DUBAI, Oct 2 (Reuters) - Middle East shopping mall
developer Majid Al Futtaim (MAF) has decided to put on hold
plans to divest its district cooling assets, two sources
familiar with the matter told Reuters.
Dubai's MAF, which did not respond to a request for comment,
hired HSBC in 2020 to advise it on the potential sale of chiller
plants linked to its hotels and shopping centres, which sources
said could fetch around 500 million dirhams ($136 million).
It was not immediately clear why MAF had decided to put its
plans on hold.
MAF was founded by Emirati businessman Majid Al Futtaim,
whose death at the end of last year was announced by Dubai's
ruler Sheikh Mohammed bin Rashid al-Maktoum who paid tribute to
him as one of the emirate's pioneers.
Al Futtaim was ranked as the third-richest Arab businessman
by Forbes Magazine in 2021 with a family fortune of $3.6
billion.
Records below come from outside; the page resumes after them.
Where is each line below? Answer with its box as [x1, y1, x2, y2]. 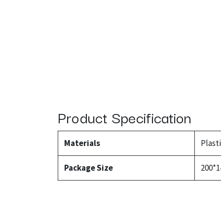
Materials [64, 138, 100, 149]
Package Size [64, 162, 113, 174]
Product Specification [58, 106, 191, 129]
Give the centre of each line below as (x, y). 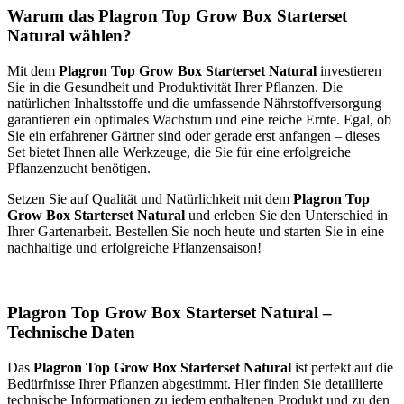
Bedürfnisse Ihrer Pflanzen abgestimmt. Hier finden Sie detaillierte (195, 384)
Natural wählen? (69, 35)
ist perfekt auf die (342, 368)
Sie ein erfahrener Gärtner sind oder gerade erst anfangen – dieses (193, 135)
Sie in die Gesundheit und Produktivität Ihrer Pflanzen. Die (175, 87)
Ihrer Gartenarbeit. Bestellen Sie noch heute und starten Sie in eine (196, 231)
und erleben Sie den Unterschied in (286, 215)
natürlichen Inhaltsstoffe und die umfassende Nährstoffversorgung (194, 103)
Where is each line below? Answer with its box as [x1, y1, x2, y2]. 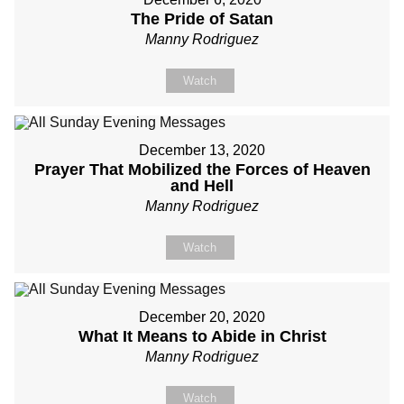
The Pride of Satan [131, 10, 273, 28]
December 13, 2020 [139, 142, 265, 158]
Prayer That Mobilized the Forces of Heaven [33, 161, 371, 179]
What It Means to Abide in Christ [78, 327, 326, 345]
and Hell [170, 177, 234, 195]
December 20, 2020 [139, 309, 265, 325]
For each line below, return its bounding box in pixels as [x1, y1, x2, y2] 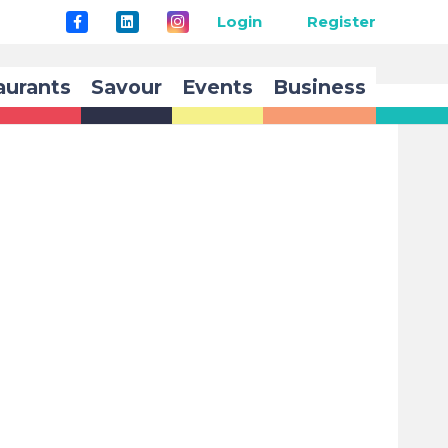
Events [182, 75, 254, 99]
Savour [91, 75, 163, 99]
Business [273, 75, 367, 99]
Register [307, 12, 376, 31]
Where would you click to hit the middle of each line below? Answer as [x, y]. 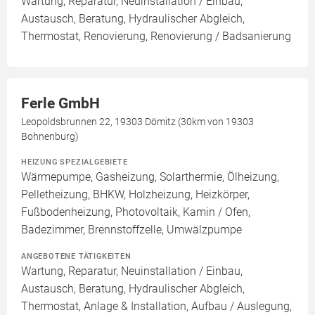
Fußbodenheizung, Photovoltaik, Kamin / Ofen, [136, 212]
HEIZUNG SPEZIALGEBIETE [75, 162]
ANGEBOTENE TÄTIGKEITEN [76, 256]
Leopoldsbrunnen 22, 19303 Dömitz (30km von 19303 [137, 122]
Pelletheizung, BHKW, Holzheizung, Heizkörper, [135, 195]
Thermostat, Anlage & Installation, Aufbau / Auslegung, [156, 307]
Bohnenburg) [50, 137]
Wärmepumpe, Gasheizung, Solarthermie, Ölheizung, [150, 177]
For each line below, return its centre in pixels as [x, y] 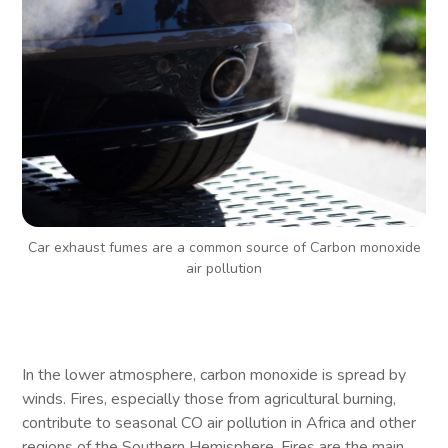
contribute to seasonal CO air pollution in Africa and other [219, 422]
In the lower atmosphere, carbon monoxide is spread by [214, 374]
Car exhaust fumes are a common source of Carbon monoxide [224, 247]
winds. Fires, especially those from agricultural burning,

Since his death, MAF has transitioned through the
inheritance process to his heirs and now has nine shareholders,
group chief executive Alain Bejjani told Reuters in August.
District cooling plants, which deliver chilled water via
insulated pipes to cool offices, industrial and residential
buildings, has been developed as a more economical and
environmentally friendly alternative to air conditioning.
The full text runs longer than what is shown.